Caspase-3/7 Inhibitor

2780-1 each
EUR 183.6

Anti-EDG-1 Antibody

A01502-1 100ul
EUR 476.4
Description: Rabbit Polyclonal Antibody for EDG-1 Antibody (S1PR1) detection.tested for WB in Human, Mouse, Rat.

Anti-ROBO-1 Antibody

A01530-1 100ug
EUR 546
Description: Rabbit Polyclonal ROBO-1 Antibody. Validated in IF, IHC, WB and tested in Human, Mouse, Rat.

Anti-Bag-1 Antibody

A02423-1 50 ul
EUR 476.4
Description: Rabbit Polyclonal Bag-1 Antibody. Validated in IP, IHC and tested in Bovine, Canine, Human, Mouse, Rat.

Anti-TUB 1 Antibody

A02917-1 100ug/vial
EUR 352.8

Anti-Dok-1 Antibody

A03039-1 100ul
EUR 476.4
Description: Rabbit Polyclonal Antibody for Dok-1 Antibody (DOK1) detection.tested for WB in Human, Mouse, Rat.

Anti-TFIIIB90-1 Antibody

A03761-1 100ul
EUR 476.4
Description: Rabbit Polyclonal Antibody for TFIIIB90-1 Antibody (BRF1) detection.tested for WB in Human, Mouse.

Anti-Atrophin-1 Antibody

A03828-1 100ul
EUR 476.4
Description: Rabbit Polyclonal Antibody for Atrophin-1 Antibody (ATN1) detection.
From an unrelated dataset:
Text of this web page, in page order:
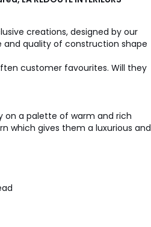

Tested with WB in Human, Mouse, Rat.

Anti-CNG-1 Antibody

A05494-1 100ul
EUR 476.4
Description: Rabbit Polyclonal Antibody for CNG-1 Antibody (CNGA1) detection. Tested with WB in Human, Mouse, Rat.

Anti-Periphilin 1 Antibody

A06996-1 100ul
EUR 476.4
Description: Rabbit Polyclonal Antibody for Periphilin 1 Antibody (PPHLN1) detection.tested for WB in Human, Mouse.

Anti-Lyl-1 Antibody

A07491-1 100ul
EUR 476.4
Description: Rabbit Polyclonal Lyl-1 Antibody. Validated in IHC and tested in Human, Mouse, Rat.

Anti-GLI-1 Antibody

A07972-1 100ul
EUR 476.4
Description: Rabbit Polyclonal Antibody for GLI-1 Antibody (ACSS1) detection. Tested with WB in Human, Mouse, Rat.

Anti-Cerebellin 1 Antibody

A09176-1 100ul
EUR 476.4
Description: Rabbit Polyclonal Antibody for Cerebellin 1 Antibody (CBLN1) detection. Tested with WB in Human, Mouse, Rat.
Mild microscopic examination evidenced that the severity of histopathological lesions induced by CPF have been alleviated in rats co-exposed to CPF and Mn. In conclusion, the outcomes spotlight that co-exposure to CPF and Mn in rats assuaged CPF-induced oxidative stress, irritation and <em>caspase</em>-Three activation within the liver and kidney of the rats.